San Htwe, a 39-year-old housewife, said she could see police and soldiers “everywhere” in Meikhtila on Saturday but did not feel at ease. “I’m afraid that the situation will be like in Rakhine” — where sectarian tensions have split an entire state and Buddhist and Muslim communities live in near-total segregation, constantly fearing more violence.
San Htwe said her 8-year-old son was already traumatized by the riots and could barely eat. “Whenever he hears shouting, he says, in panic, ‘Mom, let’s run! The kalar are coming.” Kalar is a derogatory word for Muslims.
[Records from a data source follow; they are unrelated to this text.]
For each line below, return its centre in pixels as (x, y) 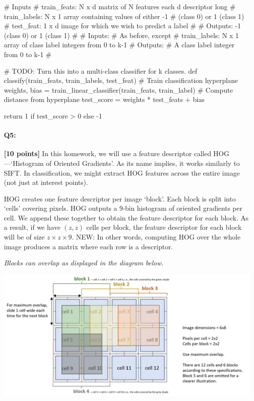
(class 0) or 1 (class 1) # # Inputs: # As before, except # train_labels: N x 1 (121, 35)
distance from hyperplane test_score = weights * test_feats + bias (104, 99)
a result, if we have (32, 227)
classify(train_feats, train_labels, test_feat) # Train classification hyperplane (121, 80)
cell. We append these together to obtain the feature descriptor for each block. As (126, 217)
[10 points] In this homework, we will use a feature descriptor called (108, 153)
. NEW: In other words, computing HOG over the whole (156, 237)
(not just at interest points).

“I think most children here have experienced trauma,” she said. “I worry that it will remain in their minds forever.”
Residents said rescue workers and volunteers were arriving from other towns to help, and that local Buddhists were giving food and water to displaced Muslims. Some Buddhists sought shelter at local monasteries.
In Washington, State Department spokeswoman Victoria Nuland said the U.S. was deeply concerned about communal violence, loss of life and property damage in Meikhtila, and that U.S. Ambassador Derek Mitchell had raised the concerns with senior Myanmar government officials.
“We welcome and encourage the efforts of government authorities, community leaders, civil society and political party leaders to restore calm, to foster dialogue and increase tolerance in a manner that respects human rights and due process of law,” Nuland told a news briefing.
Occasional isolated violence involving Myanmar’s majority Buddhist and minority Muslim communities has occurred for decades, even under the authoritarian military governments that ruled the country from 1962 to 2011.